Every line of the records that holds the word "click" should be copied out.

---

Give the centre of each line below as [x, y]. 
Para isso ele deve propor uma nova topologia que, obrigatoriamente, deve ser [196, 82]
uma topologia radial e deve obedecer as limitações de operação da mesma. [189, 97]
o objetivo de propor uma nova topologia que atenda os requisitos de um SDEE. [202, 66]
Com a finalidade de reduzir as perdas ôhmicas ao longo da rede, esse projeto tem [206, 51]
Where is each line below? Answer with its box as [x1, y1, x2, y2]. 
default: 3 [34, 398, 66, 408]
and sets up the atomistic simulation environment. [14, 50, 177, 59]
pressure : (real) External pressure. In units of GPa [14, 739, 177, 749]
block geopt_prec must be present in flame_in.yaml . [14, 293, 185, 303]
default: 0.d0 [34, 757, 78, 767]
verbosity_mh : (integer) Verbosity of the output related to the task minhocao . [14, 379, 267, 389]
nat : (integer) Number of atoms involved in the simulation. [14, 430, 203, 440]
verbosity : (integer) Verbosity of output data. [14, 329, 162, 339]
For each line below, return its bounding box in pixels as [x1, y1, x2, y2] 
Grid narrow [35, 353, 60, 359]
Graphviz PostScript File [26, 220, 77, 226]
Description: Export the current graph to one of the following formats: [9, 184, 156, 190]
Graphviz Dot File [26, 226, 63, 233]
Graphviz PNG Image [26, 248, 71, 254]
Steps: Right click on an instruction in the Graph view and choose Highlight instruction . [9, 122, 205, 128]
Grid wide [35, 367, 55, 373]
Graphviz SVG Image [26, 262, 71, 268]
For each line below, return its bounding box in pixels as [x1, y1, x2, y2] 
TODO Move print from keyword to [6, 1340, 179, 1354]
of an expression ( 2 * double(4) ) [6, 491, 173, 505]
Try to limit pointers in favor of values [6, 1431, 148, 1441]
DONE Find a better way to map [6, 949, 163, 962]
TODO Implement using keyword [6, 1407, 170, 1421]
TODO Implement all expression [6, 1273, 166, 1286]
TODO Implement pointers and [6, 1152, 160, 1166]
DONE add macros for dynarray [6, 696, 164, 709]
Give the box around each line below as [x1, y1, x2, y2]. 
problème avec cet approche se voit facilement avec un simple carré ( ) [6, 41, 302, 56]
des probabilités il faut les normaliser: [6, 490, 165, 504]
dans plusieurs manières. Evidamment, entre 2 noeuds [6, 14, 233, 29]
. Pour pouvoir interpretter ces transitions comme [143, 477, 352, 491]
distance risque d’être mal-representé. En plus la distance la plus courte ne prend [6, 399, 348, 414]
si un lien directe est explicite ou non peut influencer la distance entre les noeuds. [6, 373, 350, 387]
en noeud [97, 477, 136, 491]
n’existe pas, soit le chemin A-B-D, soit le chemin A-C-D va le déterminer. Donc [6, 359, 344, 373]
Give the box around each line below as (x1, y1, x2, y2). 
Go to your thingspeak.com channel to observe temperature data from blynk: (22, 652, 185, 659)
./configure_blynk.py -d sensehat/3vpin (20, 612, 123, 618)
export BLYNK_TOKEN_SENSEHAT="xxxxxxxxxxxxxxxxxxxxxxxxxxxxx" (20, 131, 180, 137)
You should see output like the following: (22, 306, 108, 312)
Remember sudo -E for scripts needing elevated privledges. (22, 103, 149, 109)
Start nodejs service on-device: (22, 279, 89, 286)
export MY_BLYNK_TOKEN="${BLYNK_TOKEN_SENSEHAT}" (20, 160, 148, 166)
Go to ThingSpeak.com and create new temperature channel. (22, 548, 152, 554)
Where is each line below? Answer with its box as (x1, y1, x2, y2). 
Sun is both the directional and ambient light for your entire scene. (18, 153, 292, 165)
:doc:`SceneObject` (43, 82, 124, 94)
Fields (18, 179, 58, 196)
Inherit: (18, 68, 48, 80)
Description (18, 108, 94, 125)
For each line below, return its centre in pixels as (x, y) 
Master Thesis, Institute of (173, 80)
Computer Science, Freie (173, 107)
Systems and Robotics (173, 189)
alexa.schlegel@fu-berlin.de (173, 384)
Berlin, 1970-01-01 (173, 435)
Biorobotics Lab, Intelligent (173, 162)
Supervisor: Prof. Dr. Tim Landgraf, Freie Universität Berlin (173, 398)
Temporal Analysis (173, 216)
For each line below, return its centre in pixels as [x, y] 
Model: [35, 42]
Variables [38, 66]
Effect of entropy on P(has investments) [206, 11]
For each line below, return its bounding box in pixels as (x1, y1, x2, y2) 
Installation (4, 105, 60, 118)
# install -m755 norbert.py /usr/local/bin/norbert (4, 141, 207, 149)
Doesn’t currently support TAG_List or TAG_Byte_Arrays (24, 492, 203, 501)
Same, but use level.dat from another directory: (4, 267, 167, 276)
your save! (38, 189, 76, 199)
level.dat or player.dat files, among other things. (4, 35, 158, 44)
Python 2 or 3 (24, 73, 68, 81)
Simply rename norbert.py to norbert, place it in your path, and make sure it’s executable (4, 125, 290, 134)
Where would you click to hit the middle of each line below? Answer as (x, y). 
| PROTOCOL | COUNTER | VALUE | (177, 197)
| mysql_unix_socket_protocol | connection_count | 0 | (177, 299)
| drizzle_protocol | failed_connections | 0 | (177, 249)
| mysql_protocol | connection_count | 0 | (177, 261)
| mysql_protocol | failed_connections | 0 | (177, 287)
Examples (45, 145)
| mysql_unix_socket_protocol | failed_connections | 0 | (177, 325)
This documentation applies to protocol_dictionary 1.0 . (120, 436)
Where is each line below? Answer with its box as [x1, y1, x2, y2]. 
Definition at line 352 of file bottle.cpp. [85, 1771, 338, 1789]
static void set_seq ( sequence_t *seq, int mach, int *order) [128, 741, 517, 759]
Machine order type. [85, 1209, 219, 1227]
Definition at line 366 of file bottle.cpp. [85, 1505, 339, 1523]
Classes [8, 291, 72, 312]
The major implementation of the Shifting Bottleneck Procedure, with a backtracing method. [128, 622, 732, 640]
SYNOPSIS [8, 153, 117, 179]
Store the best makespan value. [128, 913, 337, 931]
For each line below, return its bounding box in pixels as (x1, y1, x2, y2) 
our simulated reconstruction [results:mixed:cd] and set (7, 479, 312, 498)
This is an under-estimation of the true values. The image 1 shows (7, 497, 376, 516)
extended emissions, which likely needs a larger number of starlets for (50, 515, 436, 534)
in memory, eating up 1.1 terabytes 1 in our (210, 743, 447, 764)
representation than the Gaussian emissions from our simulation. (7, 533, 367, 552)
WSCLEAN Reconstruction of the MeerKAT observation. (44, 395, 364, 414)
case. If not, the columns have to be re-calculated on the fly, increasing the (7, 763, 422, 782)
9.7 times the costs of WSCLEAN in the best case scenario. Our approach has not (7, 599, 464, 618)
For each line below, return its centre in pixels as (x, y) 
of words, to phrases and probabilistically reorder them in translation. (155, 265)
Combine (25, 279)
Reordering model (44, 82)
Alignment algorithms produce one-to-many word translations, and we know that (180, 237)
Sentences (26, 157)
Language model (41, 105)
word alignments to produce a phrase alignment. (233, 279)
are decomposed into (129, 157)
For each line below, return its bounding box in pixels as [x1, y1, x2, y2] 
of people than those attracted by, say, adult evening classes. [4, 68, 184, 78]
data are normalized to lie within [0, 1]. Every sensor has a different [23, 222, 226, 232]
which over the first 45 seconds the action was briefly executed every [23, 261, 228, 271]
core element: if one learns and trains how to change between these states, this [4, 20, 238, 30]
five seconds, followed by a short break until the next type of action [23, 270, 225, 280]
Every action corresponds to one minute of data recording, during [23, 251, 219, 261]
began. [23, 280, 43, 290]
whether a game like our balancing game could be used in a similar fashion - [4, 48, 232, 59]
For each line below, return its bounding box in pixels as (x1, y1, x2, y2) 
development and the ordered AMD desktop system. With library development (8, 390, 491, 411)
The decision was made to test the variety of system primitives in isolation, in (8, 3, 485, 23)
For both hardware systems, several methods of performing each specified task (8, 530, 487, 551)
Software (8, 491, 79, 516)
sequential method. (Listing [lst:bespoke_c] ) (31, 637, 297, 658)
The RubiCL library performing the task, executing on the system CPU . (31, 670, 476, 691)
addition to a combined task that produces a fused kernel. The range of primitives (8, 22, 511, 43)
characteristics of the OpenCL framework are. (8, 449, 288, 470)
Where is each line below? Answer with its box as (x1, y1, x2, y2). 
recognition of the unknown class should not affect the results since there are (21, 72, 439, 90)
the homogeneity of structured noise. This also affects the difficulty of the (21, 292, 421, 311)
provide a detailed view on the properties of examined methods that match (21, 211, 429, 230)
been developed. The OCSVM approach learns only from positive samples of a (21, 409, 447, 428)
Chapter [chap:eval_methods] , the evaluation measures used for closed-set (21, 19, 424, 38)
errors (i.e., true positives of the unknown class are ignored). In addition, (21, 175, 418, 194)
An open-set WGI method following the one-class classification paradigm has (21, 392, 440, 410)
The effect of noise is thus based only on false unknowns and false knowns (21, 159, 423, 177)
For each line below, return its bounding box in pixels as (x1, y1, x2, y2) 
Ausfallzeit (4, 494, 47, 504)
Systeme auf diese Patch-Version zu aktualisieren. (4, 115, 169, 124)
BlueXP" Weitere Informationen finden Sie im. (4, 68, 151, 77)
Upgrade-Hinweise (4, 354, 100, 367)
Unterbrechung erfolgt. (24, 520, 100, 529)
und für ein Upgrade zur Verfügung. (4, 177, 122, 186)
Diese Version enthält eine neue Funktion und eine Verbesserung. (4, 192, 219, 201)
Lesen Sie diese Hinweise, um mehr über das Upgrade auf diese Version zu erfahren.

---

» **TASK OUTPUT**:
Steps: Right click on an instruction in the Graph view and choose Highlight instruction . [9, 122, 205, 128]
Where would you click to hit the middle of each line below? Answer as (x, y). 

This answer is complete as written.